*TASK STATEMENT*
Among the entries that follow, some lines contain the word "value". Show all of them.

*INPUT FOR THIS TASK*
◆ ◆ ◆

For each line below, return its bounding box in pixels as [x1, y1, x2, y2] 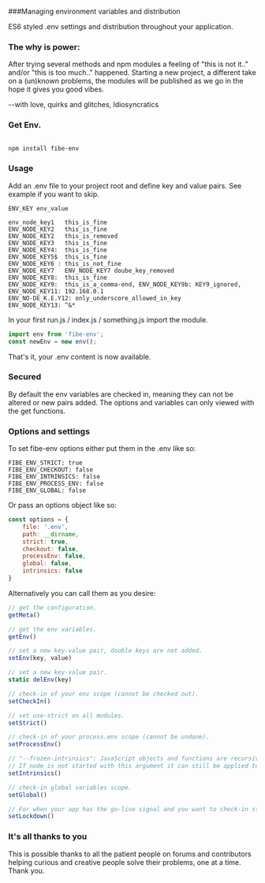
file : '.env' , [22, 523, 69, 531]
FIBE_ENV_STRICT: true [8, 459, 83, 468]
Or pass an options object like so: [8, 501, 117, 510]
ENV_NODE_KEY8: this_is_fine [8, 274, 108, 281]
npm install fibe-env [8, 144, 80, 152]
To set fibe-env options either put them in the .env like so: [8, 444, 196, 453]
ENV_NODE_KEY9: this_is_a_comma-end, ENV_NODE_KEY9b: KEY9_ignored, [8, 280, 242, 289]
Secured [8, 371, 42, 382]
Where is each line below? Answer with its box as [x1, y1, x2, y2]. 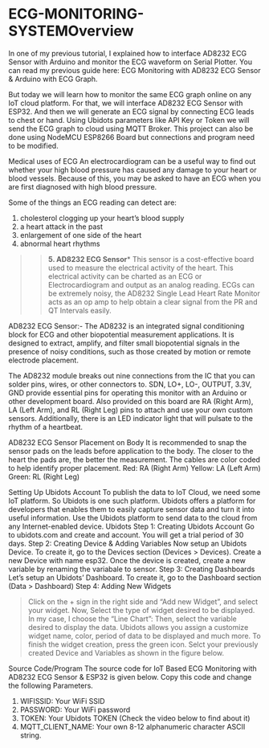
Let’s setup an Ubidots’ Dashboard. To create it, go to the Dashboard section [8, 572, 262, 582]
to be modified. [8, 141, 59, 150]
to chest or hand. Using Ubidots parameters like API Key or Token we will [8, 115, 250, 125]
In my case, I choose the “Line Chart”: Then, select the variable [27, 614, 237, 623]
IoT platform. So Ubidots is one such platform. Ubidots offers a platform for [8, 496, 256, 505]
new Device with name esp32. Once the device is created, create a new [8, 555, 247, 565]
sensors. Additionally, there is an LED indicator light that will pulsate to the [8, 413, 253, 423]
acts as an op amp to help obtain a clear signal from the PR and [47, 296, 258, 306]
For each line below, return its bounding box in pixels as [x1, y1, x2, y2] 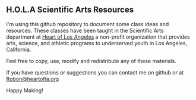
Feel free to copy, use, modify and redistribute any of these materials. [6, 57, 176, 64]
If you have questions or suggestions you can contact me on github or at [6, 68, 184, 76]
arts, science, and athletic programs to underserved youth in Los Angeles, [6, 39, 188, 46]
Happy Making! [6, 86, 43, 94]
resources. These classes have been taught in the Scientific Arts [6, 27, 165, 34]
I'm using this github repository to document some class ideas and [6, 20, 169, 27]
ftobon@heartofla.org [6, 75, 59, 82]
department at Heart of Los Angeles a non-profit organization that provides [6, 33, 190, 40]
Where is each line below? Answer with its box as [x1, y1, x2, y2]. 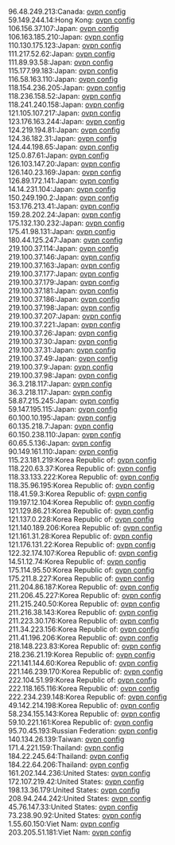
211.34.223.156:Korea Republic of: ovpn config [8, 624, 160, 634]
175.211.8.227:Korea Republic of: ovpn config [8, 573, 155, 583]
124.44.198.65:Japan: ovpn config [8, 143, 119, 151]
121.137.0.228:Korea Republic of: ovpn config [8, 514, 154, 524]
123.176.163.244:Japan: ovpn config [8, 117, 126, 126]
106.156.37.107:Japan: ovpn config [8, 24, 119, 33]
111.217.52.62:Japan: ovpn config [8, 49, 115, 58]
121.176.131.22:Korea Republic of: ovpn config [8, 540, 156, 549]
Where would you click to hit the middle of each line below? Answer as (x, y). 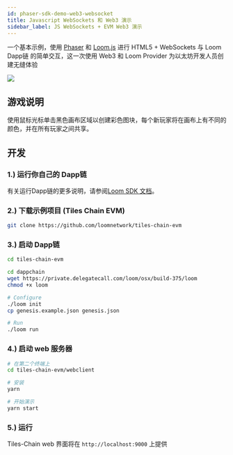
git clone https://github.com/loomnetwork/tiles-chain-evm (95, 226)
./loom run (23, 330)
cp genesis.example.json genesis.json (63, 311)
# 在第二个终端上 (29, 364)
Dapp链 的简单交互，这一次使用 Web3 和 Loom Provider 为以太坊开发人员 (112, 56)
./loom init (24, 304)
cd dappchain (26, 272)
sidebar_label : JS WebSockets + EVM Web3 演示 (75, 26)
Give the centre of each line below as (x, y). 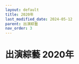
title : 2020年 (19, 14)
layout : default (22, 10)
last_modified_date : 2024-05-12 (39, 19)
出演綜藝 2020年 (39, 55)
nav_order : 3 (19, 28)
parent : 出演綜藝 (22, 24)
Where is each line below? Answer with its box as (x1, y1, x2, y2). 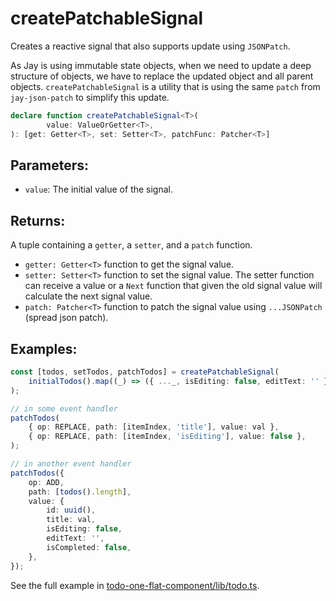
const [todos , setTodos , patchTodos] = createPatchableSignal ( (10, 367, 280, 377)
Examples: (10, 340, 78, 357)
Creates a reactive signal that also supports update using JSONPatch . (10, 40, 291, 52)
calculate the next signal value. (24, 290, 153, 302)
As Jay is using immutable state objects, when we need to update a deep (10, 59, 312, 71)
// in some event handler (10, 403, 118, 414)
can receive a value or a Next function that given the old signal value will (24, 280, 323, 292)
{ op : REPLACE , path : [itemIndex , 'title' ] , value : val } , (28, 422, 280, 432)
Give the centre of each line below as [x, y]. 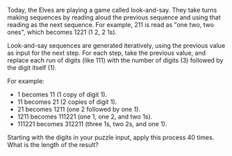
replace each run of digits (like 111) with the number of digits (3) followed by [115, 60]
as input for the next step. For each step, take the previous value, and [107, 53]
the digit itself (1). [32, 68]
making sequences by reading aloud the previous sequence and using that [114, 17]
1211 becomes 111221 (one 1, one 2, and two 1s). [85, 116]
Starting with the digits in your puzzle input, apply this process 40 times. [111, 137]
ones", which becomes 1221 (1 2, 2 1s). [62, 32]
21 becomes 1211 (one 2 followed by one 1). [79, 109]
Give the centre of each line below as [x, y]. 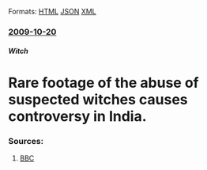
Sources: [26, 141]
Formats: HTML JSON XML [52, 11]
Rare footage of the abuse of [103, 83]
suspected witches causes [98, 99]
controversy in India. [78, 116]
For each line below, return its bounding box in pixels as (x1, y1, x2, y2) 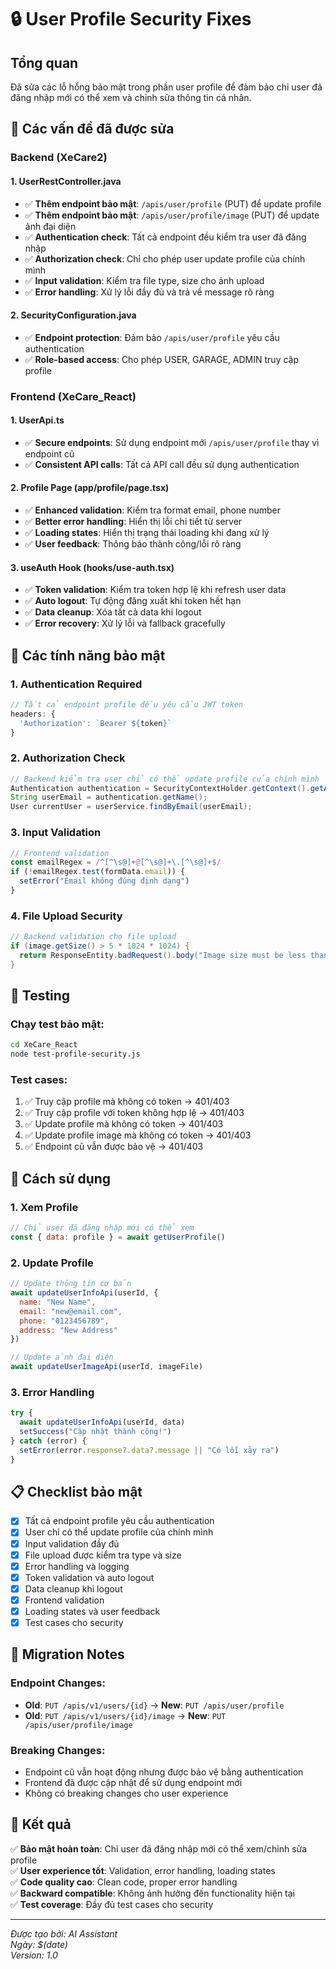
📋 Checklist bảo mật (10, 1483, 143, 1500)
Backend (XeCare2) (10, 151, 108, 165)
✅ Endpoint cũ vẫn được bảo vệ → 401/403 (24, 1141, 204, 1153)
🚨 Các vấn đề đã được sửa (10, 121, 175, 138)
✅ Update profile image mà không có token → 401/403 (24, 1129, 252, 1141)
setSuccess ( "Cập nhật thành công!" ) (19, 1427, 172, 1437)
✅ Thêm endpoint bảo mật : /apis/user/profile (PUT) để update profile (24, 197, 322, 210)
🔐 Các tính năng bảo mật (10, 647, 166, 664)
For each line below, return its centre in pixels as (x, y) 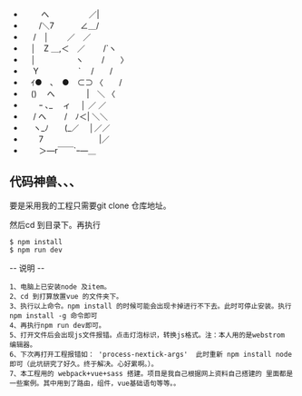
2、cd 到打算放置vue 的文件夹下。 (66, 296)
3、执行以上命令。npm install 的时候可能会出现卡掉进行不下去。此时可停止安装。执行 (151, 306)
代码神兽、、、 (45, 182)
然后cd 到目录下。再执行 (55, 224)
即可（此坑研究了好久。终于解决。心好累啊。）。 (84, 364)
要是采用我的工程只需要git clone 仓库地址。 (90, 205)
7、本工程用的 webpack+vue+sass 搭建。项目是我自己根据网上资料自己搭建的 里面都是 (151, 373)
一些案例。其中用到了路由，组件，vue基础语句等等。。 (95, 383)
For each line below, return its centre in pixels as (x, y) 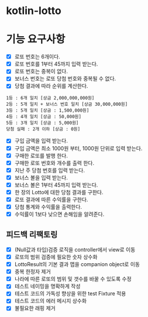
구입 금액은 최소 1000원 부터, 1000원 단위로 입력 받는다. (78, 148)
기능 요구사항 (36, 39)
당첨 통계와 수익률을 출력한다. (48, 207)
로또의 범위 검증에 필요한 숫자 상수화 (56, 257)
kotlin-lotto (34, 11)
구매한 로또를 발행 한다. (41, 156)
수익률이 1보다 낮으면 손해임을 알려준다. (59, 214)
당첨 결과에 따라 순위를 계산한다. (51, 86)
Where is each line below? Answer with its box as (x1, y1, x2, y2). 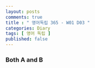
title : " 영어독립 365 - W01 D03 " (5, 20, 90, 25)
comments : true (5, 14, 43, 20)
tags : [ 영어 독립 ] (5, 31, 51, 37)
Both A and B (5, 56, 43, 64)
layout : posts (5, 8, 40, 15)
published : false (5, 36, 48, 42)
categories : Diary (5, 25, 50, 31)
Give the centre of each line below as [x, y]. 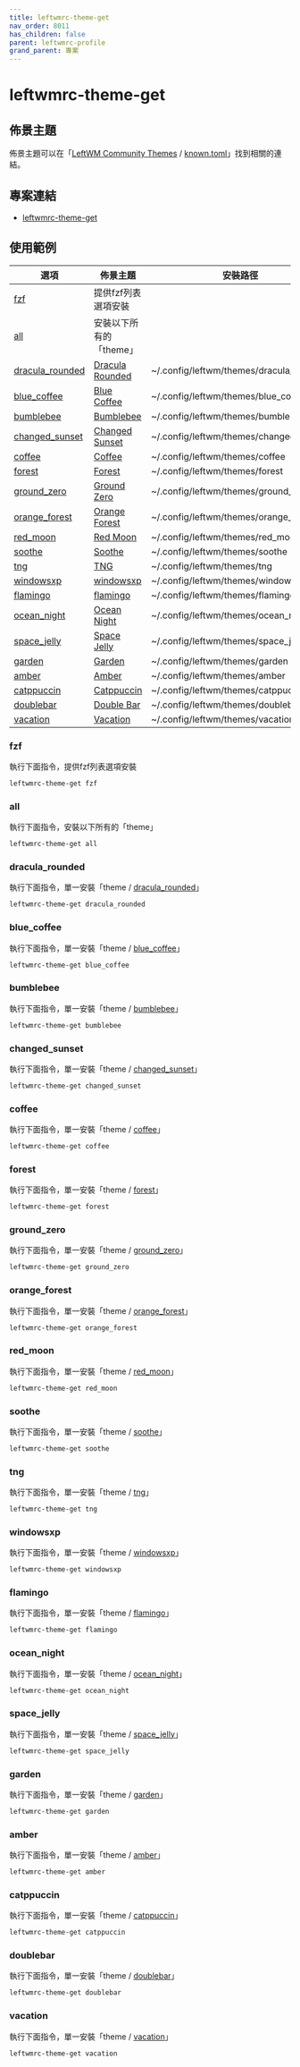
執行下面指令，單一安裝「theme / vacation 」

◆ ◆ ◆

*RESPONSE TO THE TASK*
calculate the next signal value. (24, 290, 153, 302)
can receive a value or a Next function that given the old signal value will (24, 280, 323, 292)
{ op : REPLACE , path : [itemIndex , 'title' ] , value : val } , (28, 422, 280, 432)
as input for the next step. For each step, take the previous value, and [107, 53]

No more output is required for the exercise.